[HOW TO COMPLETE THIS TASK]: Could you retype exactly the lines below between the one holding "St. Dominic Savio conf., furnished from" and the one holding "keep going and be the best I can, because the", inclusive, leaving out any pictures?

[AVAILABLE RECORDS]:
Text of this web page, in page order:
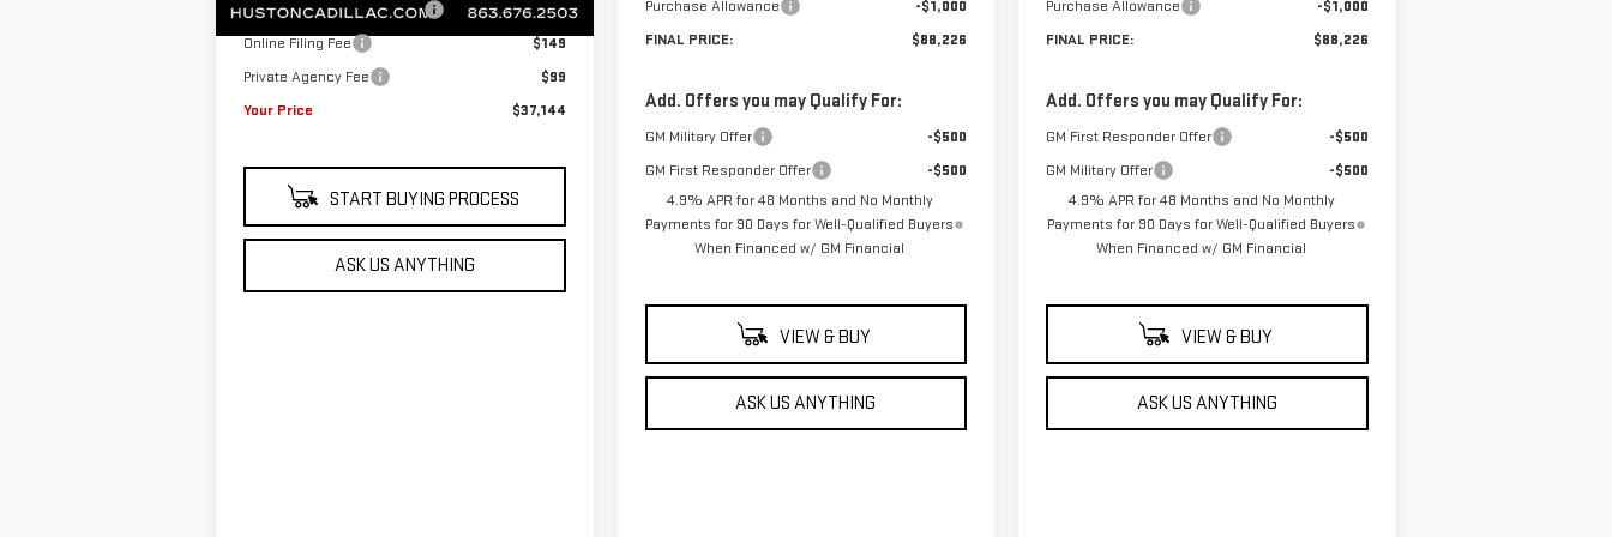
Pre Delivery Service Charge
$899
Online Filing Fee
$149
Private Agency Fee
$99
Your Price
$37,144
START BUYING PROCESS
ASK US ANYTHING
Purchase Allowance
-$1,000
FINAL PRICE:
$88,226
Add. Offers you may Qualify For:
GM Military Offer
-$500
GM First Responder Offer
-$500
4.9% APR for 48 Months and No Monthly
Payments for 90 Days for Well-Qualified Buyers
When Financed w/ GM Financial
VIEW & BUY
ASK US ANYTHING
Purchase Allowance
-$1,000
FINAL PRICE:
$88,226
Add. Offers you may Qualify For:
GM First Responder Offer
-$500
GM Military Offer
-$500
4.9% APR for 48 Months and No Monthly
Payments for 90 Days for Well-Qualified Buyers
When Financed w/ GM Financial
VIEW & BUY
ASK US ANYTHING
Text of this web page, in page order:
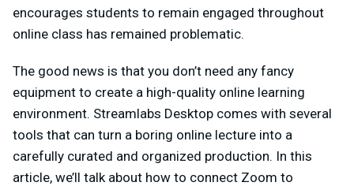
encourages students to remain engaged throughout
online class has remained problematic.
The good news is that you don’t need any fancy
equipment to create a high-quality online learning
environment. Streamlabs Desktop comes with several
tools that can turn a boring online lecture into a
carefully curated and organized production. In this
article, we’ll talk about how to connect Zoom to
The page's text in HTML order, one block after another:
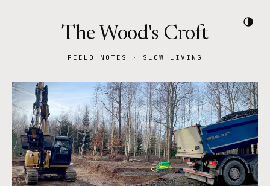
The Wood's Croft
FIELD NOTES · SLOW LIVING
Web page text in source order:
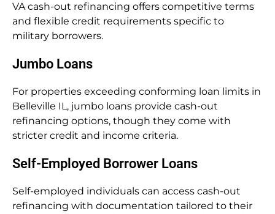
VA cash-out refinancing offers competitive terms
and flexible credit requirements specific to
military borrowers.
Jumbo Loans
For properties exceeding conforming loan limits in
Belleville IL, jumbo loans provide cash-out
refinancing options, though they come with
stricter credit and income criteria.
Self-Employed Borrower Loans
Self-employed individuals can access cash-out
refinancing with documentation tailored to their
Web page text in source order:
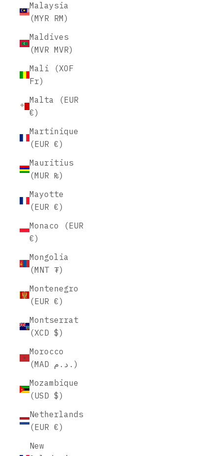
Malaysia
(MYR RM)
Maldives
(MVR MVR)
Mali (XOF
Fr)
Malta (EUR
€)
Martinique
(EUR €)
Mauritius
(MUR ₨)
Mayotte
(EUR €)
Monaco (EUR
€)
Mongolia
(MNT ₮)
Montenegro
(EUR €)
Montserrat
(XCD $)
Morocco
(MAD د.م.)
Mozambique
(USD $)
Netherlands
(EUR €)
New
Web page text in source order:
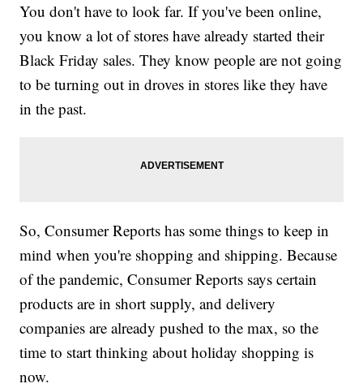
You don't have to look far. If you've been online,
you know a lot of stores have already started their
Black Friday sales. They know people are not going
to be turning out in droves in stores like they have
in the past.
So, Consumer Reports has some things to keep in
mind when you're shopping and shipping. Because
of the pandemic, Consumer Reports says certain
products are in short supply, and delivery
companies are already pushed to the max, so the
time to start thinking about holiday shopping is
now.
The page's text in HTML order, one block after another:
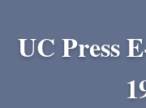
UC Press
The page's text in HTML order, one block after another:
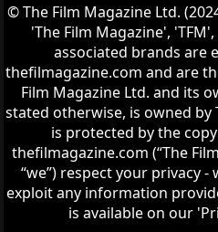
© The Film Magazine Ltd.
'The Film Magazine',
associated brands are
thefilmagazine.com and are
Film Magazine Ltd. and its
stated otherwise, is owned by
is protected by the
thefilmagazine.com (“The
“we”) respect your privacy
exploit any information
is available on our
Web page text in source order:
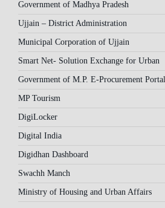
Government of Madhya Pradesh
Ujjain – District Administration
Municipal Corporation of Ujjain
Smart Net- Solution Exchange for Urban
Government of M.P. E-Procurement Portal
MP Tourism
DigiLocker
Digital India
Digidhan Dashboard
Swachh Manch
Ministry of Housing and Urban Affairs
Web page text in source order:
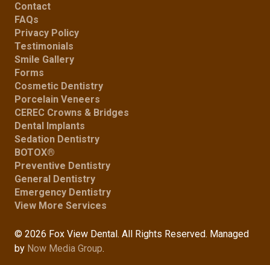
Contact
FAQs
Privacy Policy
Testimonials
Smile Gallery
Forms
Cosmetic Dentistry
Porcelain Veneers
CEREC Crowns & Bridges
Dental Implants
Sedation Dentistry
BOTOX®
Preventive Dentistry
General Dentistry
Emergency Dentistry
View More Services
© 2026 Fox View Dental. All Rights Reserved. Managed
by Now Media Group.
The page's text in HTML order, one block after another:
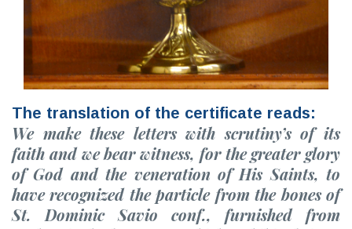
The translation of the certificate reads:
We make these letters with scrutiny’s of its
faith and we bear witness, for the greater glory
of God and the veneration of His Saints, to
have recognized the particle from the bones of
St. Dominic Savio conf., furnished from
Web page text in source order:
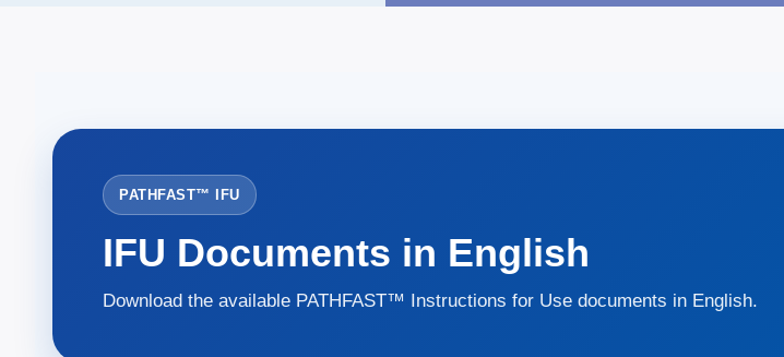
PATHFAST™ IFU
IFU Documents in English
Download the available PATHFAST™ Instructions for Use documents in English.
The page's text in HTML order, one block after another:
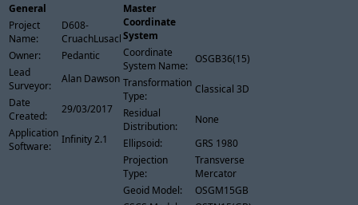
General
Project
Name:
D608-
CruachLusach
Owner:
Pedantic
Lead
Surveyor:
Alan Dawson
Date
Created:
29/03/2017
Application
Software:
Infinity 2.1
Master
Coordinate
System
Coordinate
System Name:
OSGB36(15)
Transformation
Type:
Classical 3D
Residual
Distribution:
None
Ellipsoid:
GRS 1980
Projection
Type:
Transverse
Mercator
Geoid Model:
OSGM15GB
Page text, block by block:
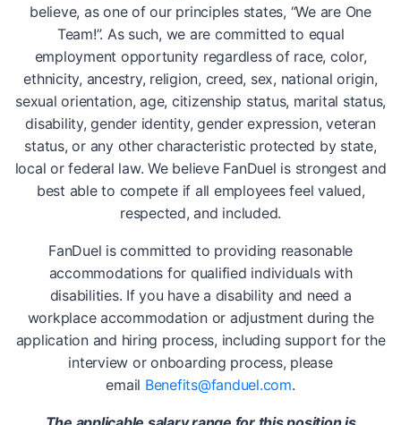
believe, as one of our principles states, “We are One
Team!”. As such, we are committed to equal
employment opportunity regardless of race, color,
ethnicity, ancestry, religion, creed, sex, national origin,
sexual orientation, age, citizenship status, marital status,
disability, gender identity, gender expression, veteran
status, or any other characteristic protected by state,
local or federal law. We believe FanDuel is strongest and
best able to compete if all employees feel valued,
respected, and included.
FanDuel is committed to providing reasonable
accommodations for qualified individuals with
disabilities. If you have a disability and need a
workplace accommodation or adjustment during the
application and hiring process, including support for the
interview or onboarding process, please
email Benefits@fanduel.com.
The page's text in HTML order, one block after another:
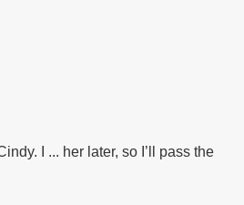
I ... her later, so I’ll pass the
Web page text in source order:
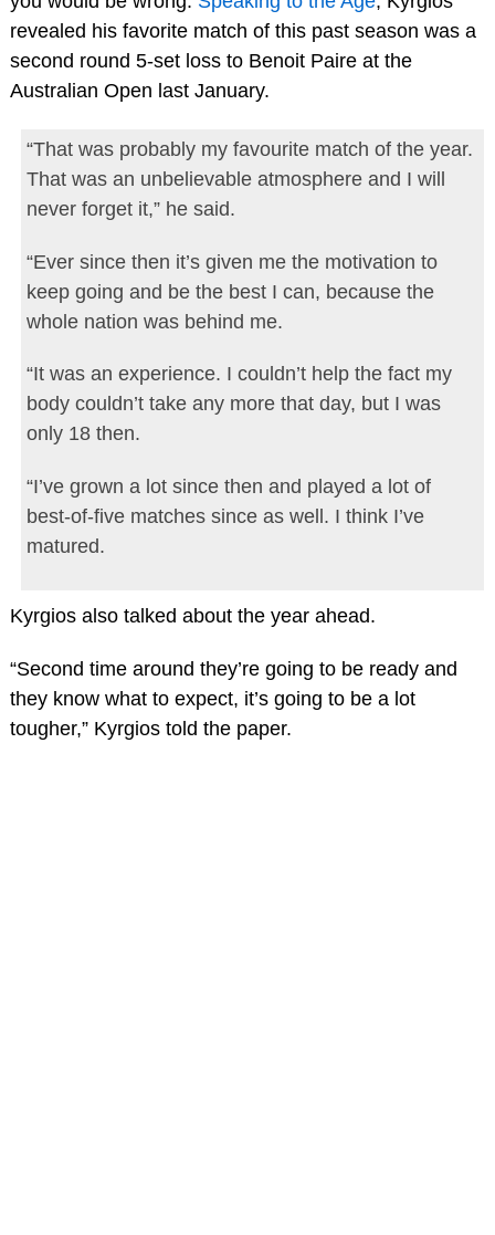
revealed his favorite match of this past season was a
second round 5-set loss to Benoit Paire at the
Australian Open last January.
“That was probably my favourite match of the year.
That was an unbelievable atmosphere and I will
never forget it,” he said.
“Ever since then it’s given me the motivation to
keep going and be the best I can, because the
whole nation was behind me.
“It was an experience. I couldn’t help the fact my
body couldn’t take any more that day, but I was
only 18 then.
“I’ve grown a lot since then and played a lot of
best-of-five matches since as well. I think I’ve
matured.
Kyrgios also talked about the year ahead.
“Second time around they’re going to be ready and
they know what to expect, it’s going to be a lot
tougher,” Kyrgios told the paper.
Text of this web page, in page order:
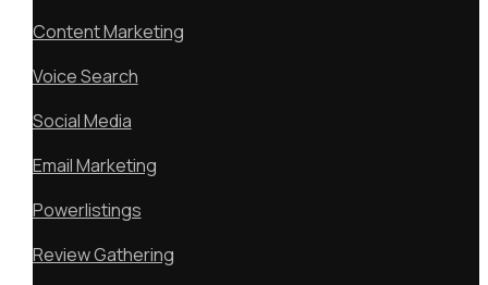
Content Marketing
Voice Search
Social Media
Email Marketing
Powerlistings
Review Gathering
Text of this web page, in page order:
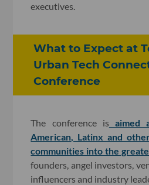
executives.
What to Expect at
Urban Tech
Conference
The conference is aimed
American, Latinx and
communities into the
founders, angel investors,
influencers and industry
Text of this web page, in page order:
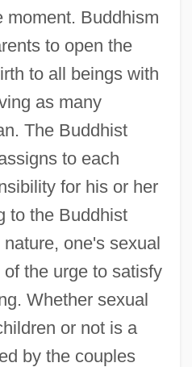
moment. Buddhism
to open the
to all beings with
as many
The Buddhist
to each
for his or her
to the Buddhist
one's sexual
the urge to satisfy
Whether sexual
or not is a
by the couples
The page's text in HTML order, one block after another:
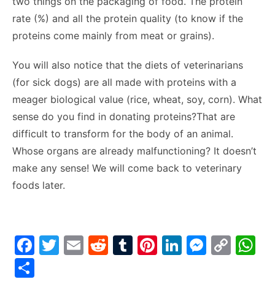
rate (%) and all the protein quality (to know if the
proteins come mainly from meat or grains).
You will also notice that the diets of veterinarians
(for sick dogs) are all made with proteins with a
meager biological value (rice, wheat, soy, corn). What
sense do you find in donating proteins?That are
difficult to transform for the body of an animal.
Whose organs are already malfunctioning? It doesn’t
make any sense! We will come back to veterinary
foods later.
F
T
E
R
T
Pi Li M C
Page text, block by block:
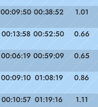
00:09:50 00:38:52 1.01
00:13:58 00:52:50 0.66
00:06:19 00:59:09 0.65
00:09:10 01:08:19 0.86
00:10:57 01:19:16 1.11
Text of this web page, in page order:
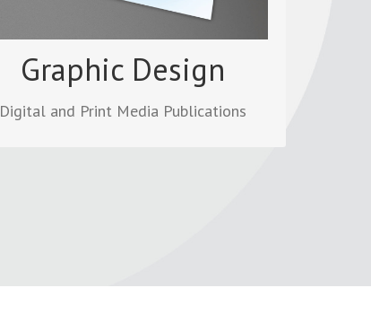
Graphic Design
Digital and Print Media Publications
Read more
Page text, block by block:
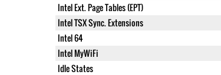
Intel Ext. Page Tables (EPT)
Intel TSX Sync. Extensions
Intel 64
Intel MyWiFi
Idle States
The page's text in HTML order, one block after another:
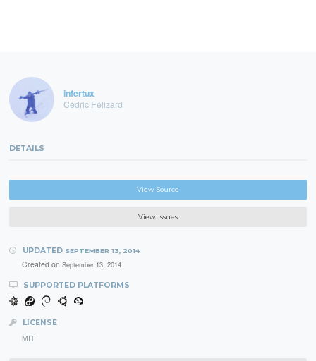
infertux
Cédric Félizard
DETAILS
View Source
View Issues
UPDATED SEPTEMBER 13, 2014
Created on September 13, 2014
SUPPORTED PLATFORMS
LICENSE
MIT
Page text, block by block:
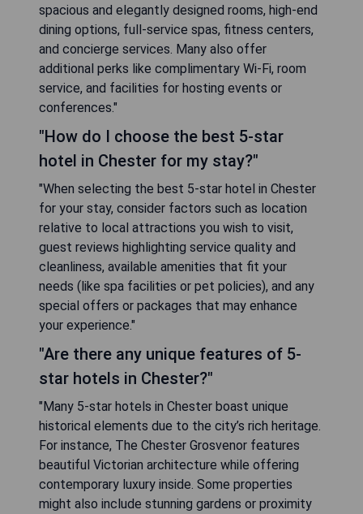
spacious and elegantly designed rooms, high-end
dining options, full-service spas, fitness centers,
and concierge services. Many also offer
additional perks like complimentary Wi-Fi, room
service, and facilities for hosting events or
conferences."
"How do I choose the best 5-star
hotel in Chester for my stay?"
"When selecting the best 5-star hotel in Chester
for your stay, consider factors such as location
relative to local attractions you wish to visit,
guest reviews highlighting service quality and
cleanliness, available amenities that fit your
needs (like spa facilities or pet policies), and any
special offers or packages that may enhance
your experience."
"Are there any unique features of 5-
star hotels in Chester?"
"Many 5-star hotels in Chester boast unique
historical elements due to the city’s rich heritage.
For instance, The Chester Grosvenor features
beautiful Victorian architecture while offering
contemporary luxury inside. Some properties
might also include stunning gardens or proximity
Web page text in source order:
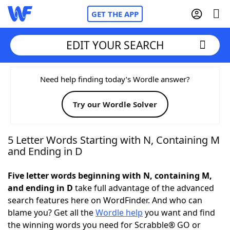
GET THE APP
Home
Words With FriendsCheat
NYT Crossplay Cheat
Today's NYT Games Hints & Answers
Word Games Helpers
EDIT YOUR SEARCH
Need help finding today’s Wordle answer?
Try our Wordle Solver
5 Letter Words Starting with N, Containing M
and Ending in D
Five letter words beginning with N, containing M,
and ending in D take full advantage of the advanced
search features here on WordFinder. And who can
blame you? Get all theWordle help you want and find
the winning words you need for Scrabble® GO or
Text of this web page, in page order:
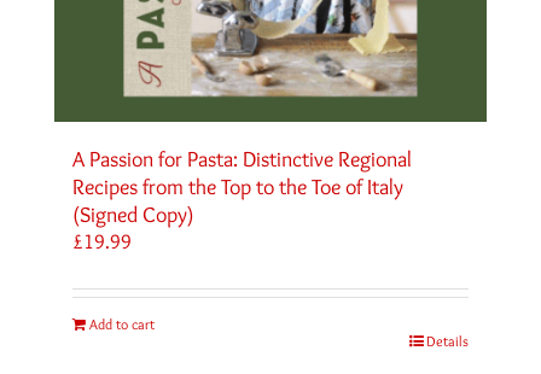
A Passion for Pasta: Distinctive Regional
Recipes from the Top to the Toe of Italy
(Signed Copy)
£19.99
Add to cart
Details
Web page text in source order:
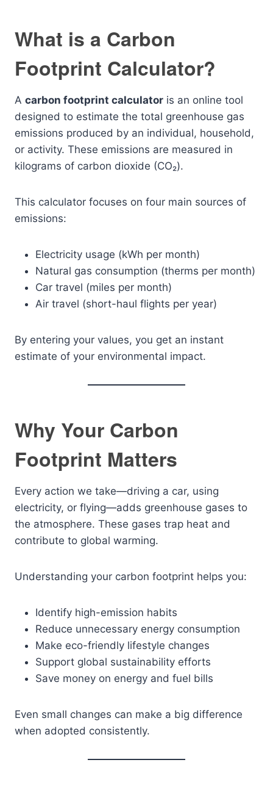
What is a Carbon
Footprint Calculator?
A carbon footprint calculator is an online tool
designed to estimate the total greenhouse gas
emissions produced by an individual, household,
or activity. These emissions are measured in
kilograms of carbon dioxide (CO₂).
This calculator focuses on four main sources of
emissions:
Electricity usage (kWh per month)
Natural gas consumption (therms per month)
Car travel (miles per month)
Air travel (short-haul flights per year)
By entering your values, you get an instant
estimate of your environmental impact.
Why Your Carbon
Footprint Matters
Every action we take—driving a car, using
electricity, or flying—adds greenhouse gases to
the atmosphere. These gases trap heat and
contribute to global warming.
Understanding your carbon footprint helps you:
Identify high-emission habits
Reduce unnecessary energy consumption
Make eco-friendly lifestyle changes
Support global sustainability efforts
Save money on energy and fuel bills
Even small changes can make a big difference
when adopted consistently.
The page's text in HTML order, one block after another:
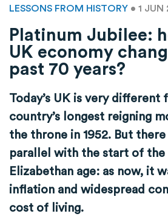
LESSONS FROM HISTORY • 1 JUN
Platinum Jubilee:
UK economy
past 70 years?
Today’s UK is very different
country’s longest reigning
the throne in 1952. But
parallel with the start of the
Elizabethan age: as now, it
inflation and widespread
cost of living.
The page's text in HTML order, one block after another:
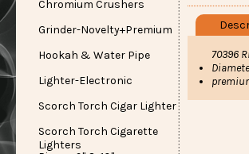
Chromium Crushers
Grinder-Novelty+Premium
Hookah & Water Pipe
Lighter-Electronic
Scorch Torch Cigar Lighter
Scorch Torch Cigarette
Lighters
70396
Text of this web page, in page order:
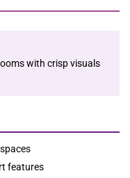
with crisp visuals
features
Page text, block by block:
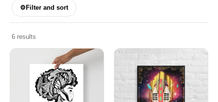
⚙ Filter and sort
6 results

[REPLY]:
St. Dominic Savio conf., furnished from
Web page text in source order:
PATHFAST™ IFU
IFU Documents in English
Download the available PATHFAST™ Instructions for Use documents in English.
The page's text in HTML order, one block after another:
General
Project
Name:
D608-
CruachLusach
Owner:
Pedantic
Lead
Surveyor:
Alan Dawson
Date
Created:
29/03/2017
Application
Software:
Infinity 2.1
Master
Coordinate
System
Coordinate
System Name:
OSGB36(15)
Transformation
Type:
Classical 3D
Residual
Distribution:
None
Ellipsoid:
GRS 1980
Projection
Type:
Transverse
Mercator
Geoid Model:
OSGM15GB
Page text, block by block:
believe, as one of our principles states, “We are One
Team!”. As such, we are committed to equal
employment opportunity regardless of race, color,
ethnicity, ancestry, religion, creed, sex, national origin,
sexual orientation, age, citizenship status, marital status,
disability, gender identity, gender expression, veteran
status, or any other characteristic protected by state,
local or federal law. We believe FanDuel is strongest and
best able to compete if all employees feel valued,
respected, and included.
FanDuel is committed to providing reasonable
accommodations for qualified individuals with
disabilities. If you have a disability and need a
workplace accommodation or adjustment during the
application and hiring process, including support for the
interview or onboarding process, please
email Benefits@fanduel.com.
The page's text in HTML order, one block after another:
I ... her later, so I’ll pass the
Web page text in source order:
revealed his favorite match of this past season was a
second round 5-set loss to Benoit Paire at the
Australian Open last January.
“That was probably my favourite match of the year.
That was an unbelievable atmosphere and I will
never forget it,” he said.
“Ever since then it’s given me the motivation to
keep going and be the best I can, because the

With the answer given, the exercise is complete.